Le maître d'ouvrage a constaté après la réalisation de l'enduit, une différence de couleur au niveau de la façade Est effectuée en deux temps, en février 2021 et mars 2021.
La société TC bâtiment n'a pas repris les travaux comme le demandait la société Rize et celle-ci a refusé de payer la facture de 7 462,80 euros qui lui a été ensuite adressée.
Un expert mandaté par la société Rize a estimé que la différence de teinte était de la responsabilité de l'entreprise.
Un nouveau devis a été établi à hauteur de 55 588,20 euros TTC.
La société TC bâtiment n'a pas repris les travaux.
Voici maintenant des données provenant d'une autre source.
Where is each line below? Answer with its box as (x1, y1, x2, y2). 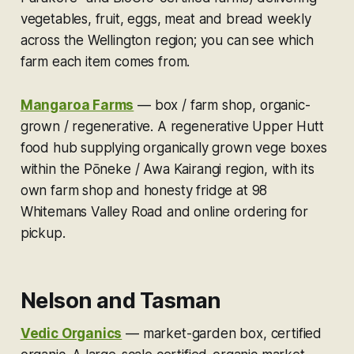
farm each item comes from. (20, 53, 190, 70)
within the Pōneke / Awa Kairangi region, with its (20, 160, 314, 177)
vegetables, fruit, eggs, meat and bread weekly (20, 10, 311, 27)
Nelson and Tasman (20, 287, 221, 314)
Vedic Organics (20, 325, 122, 341)
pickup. (20, 224, 66, 241)
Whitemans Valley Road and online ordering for (20, 203, 309, 220)
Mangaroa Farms (20, 96, 134, 113)
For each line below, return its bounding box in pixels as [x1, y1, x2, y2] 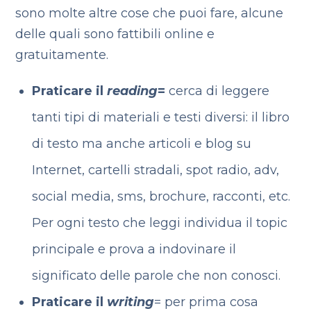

Par acte d'huissier en date du 8 octobre 2021, la société Rize a fait assigner la société TC bâtiment devant le juge des référés du tribunal judiciaire de Thonon les bains afin d'être autorisée à faire réaliser les travaux de reprises des malfaçons de la façade Est du bâtiment dont elle est propriétaire par la société Déco façade 74 et de condamner la société TC bâtiment à lui payer la somme de 32 788, 80 euros à titre de provision à valoir sur le montant des travaux de reprise outre 1 500 euros sur le fondement des dispositions de l'article 700 du code de procédure civile.
Par acte d'huissier en date du 5 novembre 2021, la société TC bâtiment a mis en cause la société Maaf assurances, son assureur garantie décennale.
Les procédures ont été jointes par mention au dossier.
Par ordonnance en date du 15 mars 2022, le juge des référés du tribunal judiciaire de Thonon les bains a :
Autorisé la société Rize à faire réaliser les travaux d'étanchéité de la façade Est du bâtiment, par la société Déco façade 74,
Condamné la société TC bâtiment à payer à la société Rize la somme de 17 895,88 euros à titre de provision à valoir sur la prise en charge des frais nécessaires à l'exécution des travaux,
Rejeté l'exception de nullité soulevée par la société Maaf assurances,
Débouté la société TC bâtiment de la demande de garantie formée contre la Maaf assurances,
Débouté la société TC bâtiment de sa demande de provision,
Condamné la société TC bâtiment à payer à la société Rize la somme de 2 000 euros sur le fondement des dispositions de l'article 700 du code de procédure civile,
Condamné la société TC bâtiment aux dépens de la procédure de référé.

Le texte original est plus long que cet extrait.